Anyway, things were coming along swimmingly - tracks were starting to take shape, everything was looking good... but this was all on my desktop PC. Tuesday night, I decided to give it a whirl on the laptop, just to see how it would work. Good thing I checked, 'cause what do you know, the laptop is simply NOT gutsy enough to handle even the most cut-down set!!
PANIC! WTF DO I DO!!
I started playing around with some latency settings, but no matter what I did, I was still sitting at about 60% CPU utilization, and was getting dropouts, weird audible glitches, and the odd nasty highpitched whine. After experimenting for a few hours, I figured out that over 20% of the CPU use was Battery2! When I removed it from Live, suddenly CPU usage went down to about 38%, and the audio glitches completely stopped.
So there came the question - with my music style I have to play back short samples a lot. I could use Ableton's free sampler 'Impulse', but that's only eight samples per track in Live, and I really don't want to have to have like 20 tracks just for samples. I could render the samples out to audio clips, but as the set is currently in development, I really need to maintain the flexibility to change the patterns.

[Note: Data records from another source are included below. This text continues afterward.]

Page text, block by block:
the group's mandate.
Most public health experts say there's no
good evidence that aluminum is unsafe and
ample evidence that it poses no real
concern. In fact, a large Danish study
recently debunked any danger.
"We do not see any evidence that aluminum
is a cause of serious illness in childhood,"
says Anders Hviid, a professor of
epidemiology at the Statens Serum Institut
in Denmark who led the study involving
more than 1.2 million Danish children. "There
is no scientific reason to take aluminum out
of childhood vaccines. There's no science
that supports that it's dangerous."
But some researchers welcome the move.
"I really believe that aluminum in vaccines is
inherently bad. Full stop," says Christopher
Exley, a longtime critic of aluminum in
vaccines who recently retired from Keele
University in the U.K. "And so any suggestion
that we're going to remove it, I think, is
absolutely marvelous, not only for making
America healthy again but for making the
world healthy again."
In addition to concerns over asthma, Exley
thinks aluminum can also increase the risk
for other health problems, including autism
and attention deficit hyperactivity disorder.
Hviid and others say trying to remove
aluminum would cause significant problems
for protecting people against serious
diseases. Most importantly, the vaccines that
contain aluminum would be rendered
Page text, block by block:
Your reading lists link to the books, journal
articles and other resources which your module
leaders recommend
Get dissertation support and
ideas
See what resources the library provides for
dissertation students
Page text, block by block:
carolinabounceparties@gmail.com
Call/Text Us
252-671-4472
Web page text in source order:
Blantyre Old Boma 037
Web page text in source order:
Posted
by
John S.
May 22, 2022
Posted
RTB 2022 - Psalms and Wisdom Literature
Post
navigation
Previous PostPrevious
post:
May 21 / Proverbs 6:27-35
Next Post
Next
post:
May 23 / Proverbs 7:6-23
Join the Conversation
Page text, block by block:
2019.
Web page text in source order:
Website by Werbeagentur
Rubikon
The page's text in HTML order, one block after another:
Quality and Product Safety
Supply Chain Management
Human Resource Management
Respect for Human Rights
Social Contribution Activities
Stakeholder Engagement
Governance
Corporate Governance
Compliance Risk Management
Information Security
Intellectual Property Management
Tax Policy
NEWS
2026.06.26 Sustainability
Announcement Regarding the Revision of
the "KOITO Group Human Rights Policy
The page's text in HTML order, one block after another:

Basically, I needed a software MPC replacement that could hold a tonne of samples on a single channel, took very little CPU, was stable and sounded good, had good control over the individual samples' sound (filters, envelopes, etc), and preferably that had a slightly better sequencing interface than the (*yuck*) Live piano roll. Don't get me wrong, the piano roll is great, just not for drum maps! Live could really use another MIDI sequencing interface or three... or better yet the ability to route MIDI out of VSTi's, so you could use VST MIDI sequencers.
Anyway, as I was wondering where I was going to find this magic software that'd do all the functions of an MPC, it suddenly dawned on me... there's already an MPC sitting right there. :)
So yeah. The new rig seems to be stabilizing as: SH-101, x0xb0x and Nord Micro Modular for synths, MPC1000 for drum sequencing, MIDI sequencing and one-shot samples, Ableton Live for looped samples and mixing of all audio sources (via MOTU 828mkII and Behringer BFR2000 control surface). Simple, straight forward, and makes sense. It's not as cut down as I would have liked, but we'll see - maybe there'll be more changes in the future, but for this upcoming show at least this setup should kick major ass.
Anyway, fortunately I've been saving all the audio I'm working on, so all the percussive loops and basslines and kicks are still useful... though I've basically fucked myself out of the last two weekend's worth of working on sequencing and arrangement. Oh well, at least I know now, and I have a clear path forward - I have a *lot* of work to do, but at least it's all set out in front of me. I've got just under two months to get a full hour of music together, rehearsed and awesome, so expect more posts here in the near future. :) Goddamn, doing live-pa is a lot of work!
Oh - one final note - if you're looking for a good software EQ, check out Elemental Audio's "Eqium", it's fucking *awesome*. It sounds great, super easy to use, and it's lightweight enough to use on every channel. I've been using the demo tonnes, and I think I'm actually going to buy it - this will be the first VST I've ever bought!